Evolution of Snooping (Illustration) Ethics World History Law and Politics Crimes and Criminals

Hacktivism is not a new phenomenon. But technology, fueling its explosive growth, has transformed “spying on others.”

Today it is changing the landscape of politics and commerce, war and peace. The world has moved from stealth information-gathering to super-sized cyber-sleuth budgets which pale in scope to the lightening-speed changes technology gives to seekers of information.

The genie, we could say, is out of the bottle. And ... like the genie-out-of-the-bottle stories of old ... sometimes that’s good. Sometimes that’s not so good.

Hactivism has evolved, from simple eavesdropping to more-sophisticated efforts. Let’s examine a few of history’s stories.

Our parents may remember the "telephone party-line" days. It was an easy way to snoop-around, then find-out what the neighbors were up-to.

Since most Americans had party lines, instead of private lines, all anyone had to do was pick-up the phone and listen-in to the neighbor’s conversation. The key, to a long listen-in, was to be really, really quiet.

Once you have the fruits of spying, how do you transmit that information? The key is to develop a code system which cannot be broken.
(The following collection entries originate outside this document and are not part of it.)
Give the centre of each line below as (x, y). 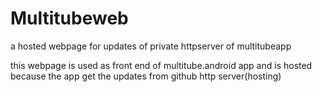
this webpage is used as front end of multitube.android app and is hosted (161, 65)
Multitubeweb (69, 18)
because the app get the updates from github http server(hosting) (146, 76)
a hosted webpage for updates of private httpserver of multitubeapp (151, 46)
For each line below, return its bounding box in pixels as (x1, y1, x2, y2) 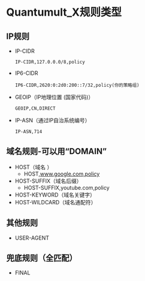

The U.S. government used one of the-most ingenious code systems of all time during World War II. Navajo Code Talkers, using their unwritten language, developed an unbroken transmission code. Widely used in the Pacific Theater, the code baffled Japanese code-breakers. Historians believe the Navajo code shortened the war with Japan by at least two years.

Only when the Code Talkers were elderly men were any of them honored for what they did. That’s because existence of the Code remained a national secret until computers replaced the need for man-made codes.

While the Navajo Code helped the Allies in the Pacific, cracking the Enigma Code was key to shortening the war in Europe. Risking their lives to recover an Enigma machine and its current codes, from a captured U-boat, British seamen delivered a prize which made its way to Bletchley Park, in England.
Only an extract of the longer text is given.